§ Work order:
Restate word for word the entries below, starting with the line with "Motion Practice • Nonverbal Communication •" and continuing through the line with "Washington Update". Include both of those lines and no others.

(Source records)

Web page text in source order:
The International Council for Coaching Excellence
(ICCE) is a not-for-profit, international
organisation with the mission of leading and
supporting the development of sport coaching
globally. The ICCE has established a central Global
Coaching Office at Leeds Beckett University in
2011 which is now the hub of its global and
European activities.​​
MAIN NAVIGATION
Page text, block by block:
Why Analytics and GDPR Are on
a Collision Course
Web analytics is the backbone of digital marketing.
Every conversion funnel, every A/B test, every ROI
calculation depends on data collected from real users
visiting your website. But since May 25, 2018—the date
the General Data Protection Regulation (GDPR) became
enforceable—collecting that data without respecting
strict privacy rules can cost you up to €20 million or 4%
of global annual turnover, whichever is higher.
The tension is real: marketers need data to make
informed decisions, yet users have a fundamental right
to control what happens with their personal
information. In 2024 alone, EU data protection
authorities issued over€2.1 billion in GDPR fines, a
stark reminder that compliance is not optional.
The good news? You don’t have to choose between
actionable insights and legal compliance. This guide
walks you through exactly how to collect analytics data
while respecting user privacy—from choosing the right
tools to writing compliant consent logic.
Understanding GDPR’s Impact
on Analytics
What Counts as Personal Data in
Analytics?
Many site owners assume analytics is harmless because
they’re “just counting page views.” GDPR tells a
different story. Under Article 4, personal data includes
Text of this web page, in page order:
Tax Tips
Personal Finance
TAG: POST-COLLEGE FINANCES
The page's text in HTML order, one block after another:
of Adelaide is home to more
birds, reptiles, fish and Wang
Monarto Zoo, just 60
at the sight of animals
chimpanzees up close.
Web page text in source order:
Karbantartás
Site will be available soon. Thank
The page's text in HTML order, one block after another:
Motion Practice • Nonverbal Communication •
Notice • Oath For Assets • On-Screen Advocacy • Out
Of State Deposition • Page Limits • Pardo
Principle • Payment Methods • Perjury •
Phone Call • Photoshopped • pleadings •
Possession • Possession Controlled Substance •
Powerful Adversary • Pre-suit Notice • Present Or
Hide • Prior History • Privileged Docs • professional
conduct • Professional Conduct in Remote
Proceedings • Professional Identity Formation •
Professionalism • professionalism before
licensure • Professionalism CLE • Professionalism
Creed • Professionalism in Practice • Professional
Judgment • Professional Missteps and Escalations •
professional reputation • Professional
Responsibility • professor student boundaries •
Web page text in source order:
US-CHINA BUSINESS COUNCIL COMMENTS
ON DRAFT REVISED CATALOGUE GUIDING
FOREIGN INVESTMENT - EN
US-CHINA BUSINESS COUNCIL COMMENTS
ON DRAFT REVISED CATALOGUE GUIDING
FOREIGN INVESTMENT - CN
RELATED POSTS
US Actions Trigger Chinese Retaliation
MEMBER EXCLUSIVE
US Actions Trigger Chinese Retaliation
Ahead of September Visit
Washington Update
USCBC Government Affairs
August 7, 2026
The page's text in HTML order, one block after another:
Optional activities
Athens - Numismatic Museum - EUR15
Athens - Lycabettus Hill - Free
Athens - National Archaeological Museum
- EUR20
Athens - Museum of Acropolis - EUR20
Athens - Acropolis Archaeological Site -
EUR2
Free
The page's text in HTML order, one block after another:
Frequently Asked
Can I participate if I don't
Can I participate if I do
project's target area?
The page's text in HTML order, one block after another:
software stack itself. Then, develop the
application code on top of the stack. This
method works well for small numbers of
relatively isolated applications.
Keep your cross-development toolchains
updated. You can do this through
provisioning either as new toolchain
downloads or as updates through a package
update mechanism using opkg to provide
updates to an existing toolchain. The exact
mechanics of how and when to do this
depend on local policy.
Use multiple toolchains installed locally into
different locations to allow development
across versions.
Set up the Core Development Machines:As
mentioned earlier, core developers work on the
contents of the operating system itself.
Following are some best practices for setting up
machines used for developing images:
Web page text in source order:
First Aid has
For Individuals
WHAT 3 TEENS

§ Written solution:
Motion Practice • Nonverbal Communication •
Notice • Oath For Assets • On-Screen Advocacy • Out
Of State Deposition • Page Limits • Pardo
Principle • Payment Methods • Perjury •
Phone Call • Photoshopped • pleadings •
Possession • Possession Controlled Substance •
Powerful Adversary • Pre-suit Notice • Present Or
Hide • Prior History • Privileged Docs • professional
conduct • Professional Conduct in Remote
Proceedings • Professional Identity Formation •
Professionalism • professionalism before
licensure • Professionalism CLE • Professionalism
Creed • Professionalism in Practice • Professional
Judgment • Professional Missteps and Escalations •
professional reputation • Professional
Responsibility • professor student boundaries •
Web page text in source order:
US-CHINA BUSINESS COUNCIL COMMENTS
ON DRAFT REVISED CATALOGUE GUIDING
FOREIGN INVESTMENT - EN
US-CHINA BUSINESS COUNCIL COMMENTS
ON DRAFT REVISED CATALOGUE GUIDING
FOREIGN INVESTMENT - CN
RELATED POSTS
US Actions Trigger Chinese Retaliation
MEMBER EXCLUSIVE
US Actions Trigger Chinese Retaliation
Ahead of September Visit
Washington Update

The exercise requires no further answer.